According to Larry Stockstill, pastor of the 10,000-member Bethany World Prayer Center in Baker, La., there are at least five billion people in the world who are unsaved. "God sees five billion deaths," he told hundreds of church leaders at the summit.

A staggering statistic that left more of the crowd shaking their heads was the more than 50 percent of evangelical churches in America that recorded no one coming to Christ in the past year, as reported by Evangelism Explosion President John Sorensen.

"We've become keepers of aquariums rather than fishers of men," Sorensen pointed out.

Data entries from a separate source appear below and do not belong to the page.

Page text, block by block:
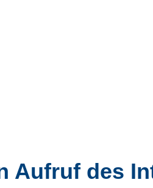
Aufruf des
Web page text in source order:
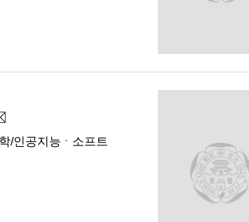
/인공지능ㆍ소프트
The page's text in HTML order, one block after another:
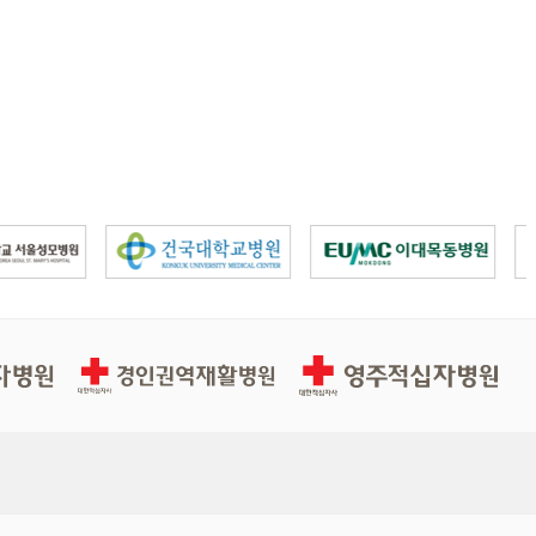
경인권역적십자병원 영주적십자병원
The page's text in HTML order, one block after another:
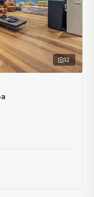
12
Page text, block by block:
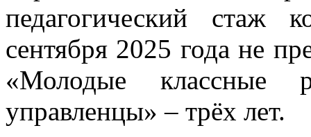
педагогический
сентября 2025 года не
«Молодые классные
управленцы» – трёх лет.
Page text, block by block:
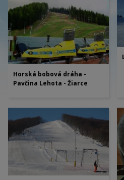
Horská bobová dráha -
Pavčina Lehota - Žiarce
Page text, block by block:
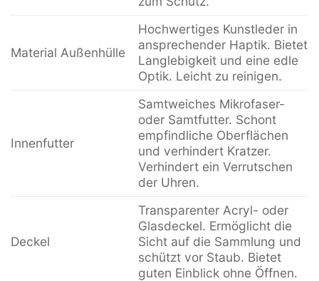
Material Außenhülle
Hochwertiges Kunstleder in
ansprechender Haptik. Bietet
Langlebigkeit und eine edle
Optik. Leicht zu reinigen.
Innenfutter
Samtweiches Mikrofaser-
oder Samtfutter. Schont
empfindliche Oberflächen
und verhindert Kratzer.
Verhindert ein Verrutschen
der Uhren.
Deckel
Transparenter Acryl- oder
Glasdeckel. Ermöglicht die
Sicht auf die Sammlung und
schützt vor Staub. Bietet
guten Einblick ohne Öffnen.
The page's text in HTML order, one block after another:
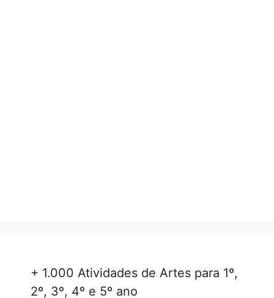
+ 1.000 Atividades de Artes para 1º,
2º, 3º, 4º e 5º ano
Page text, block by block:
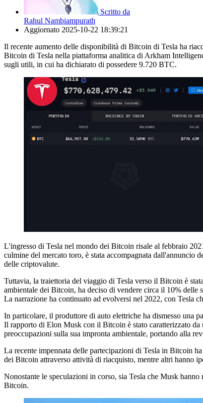
Scritto da
Rahul Nambiampurath
Aggiornato 2025-10-22 18:39:21
Il recente aumento delle disponibilità di Bitcoin di Tesla ha
Bitcoin di Tesla nella piattaforma analitica di Arkham
sugli utili, in cui ha dichiarato di possedere 9.720 BTC.
L'ingresso di Tesla nel mondo dei Bitcoin risale al febbraio
culmine del mercato toro, è stata accompagnata dall'annuncio
delle criptovalute.
Tuttavia, la traiettoria del viaggio di Tesla verso il Bitcoin è
ambientale dei Bitcoin, ha deciso di vendere circa il 10% delle
La narrazione ha continuato ad evolversi nel 2022, con Tesla
In particolare, il produttore di auto elettriche ha dismesso una
Il rapporto di Elon Musk con il Bitcoin è stato caratterizzato da
preoccupazioni sulla sua impronta ambientale, portando alla
La recente impennata delle partecipazioni di Tesla in Bitcoin
dei Bitcoin attraverso attività di riacquisto, mentre altri hanno
Nonostante le speculazioni in corso, sia Tesla che Musk
Bitcoin.

The first Billion Soul Congress in Lima, Peru, found more than 550 church planters and leaders and parachurch partners throughout South and Central America who committed to be fishers of men. While they are the first and only one of 12 congresses that are to be set up throughout the world in the next 30 months, the Christians of Latin America set a high standard in their contribution to planting 5 million churches for a billion soul harvest. Their goal is to plant more than 4.1 million churches and save 51.3 million souls in the next 10 years.

In November, the Billion Soul initiative will head to Johannesburg, South Africa, for its second congress with the involvement of church leaders from all of Africa - which many say is becoming the epicenter of Christianity. A third congress will soon follow in Fiji with Christian leaders from all 22 island nations.

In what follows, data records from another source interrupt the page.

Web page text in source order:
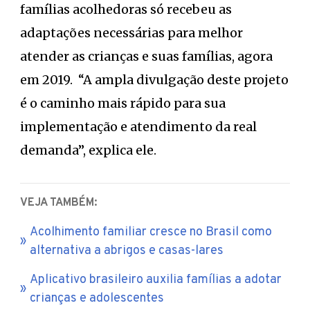
famílias acolhedoras só recebeu as
adaptações necessárias para melhor
atender as crianças e suas famílias, agora
em 2019. “A ampla divulgação deste projeto
é o caminho mais rápido para sua
implementação e atendimento da real
demanda”, explica ele.
VEJA TAMBÉM:
Acolhimento familiar cresce no Brasil como
alternativa a abrigos e casas-lares
Aplicativo brasileiro auxilia famílias a adotar
crianças e adolescentes
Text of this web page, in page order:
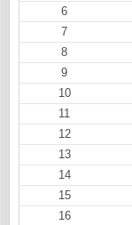
6
7
8
9
10
11
12
13
14
15
16
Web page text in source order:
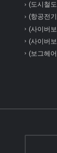
(도시철
(항공전
(사이버
(사이버
(보그헤
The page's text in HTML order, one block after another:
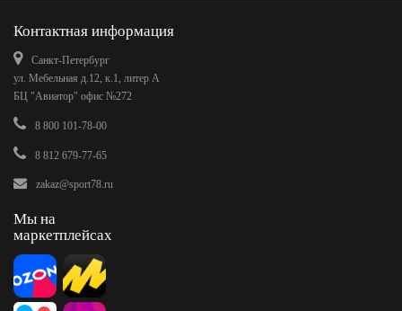
Контактная информация
Санкт-Петербург
ул. Мебельная д.12, к.1, литер А
БЦ "Авиатор" офис №272
8 800 101-78-00
8 812 679-77-65
zakaz@sport78.ru
Мы на
маркетплейсах
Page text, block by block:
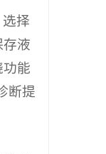
择
液
能
断提
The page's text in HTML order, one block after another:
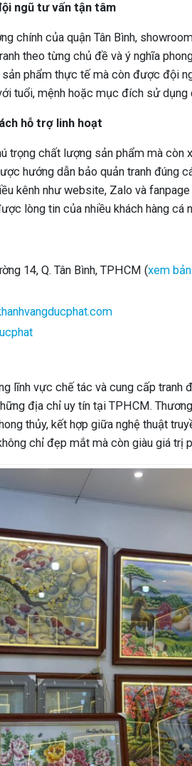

Reports have followed a flourishing Christianity in Latin America and Africa versus a stagnant and dying Christian faith in the West. And Global Pastors Network President James O. Davis explained their strategic choice for the location of the first two congresses.

"First of all, geographically, it's not hard to get to Lima, Peru," he said. "But then secondly, we realized that the gospel is where it is today because it's easy and the reason why the gospel isn't in some places is because it's hard. Wisdom dictates then you start where you can ramp up rather than starting with the hardest places on the planet."

Alongside setting up congresses overseas, the Billion Soul campaign is being launched throughout major U.S. cities to mobilize American churches and to gather their financial support for churches around the world wanting to join the effort. The Billion Soul Harvest was launched in September 2005 and now involves 114 denominations and parachurch groups.

Breaking the evangelism apathy in America especially, the Billion Soul initiative is waking up more Christians and expanding their visions to save not just their church members, but the world.

"I think more today than ever before, people realize that they have to make a difference," said Pastor Joel Downing of Higher Ground Church in Pauls Valley, Okla., a summit attendant. "People are waking up and ready to go to work."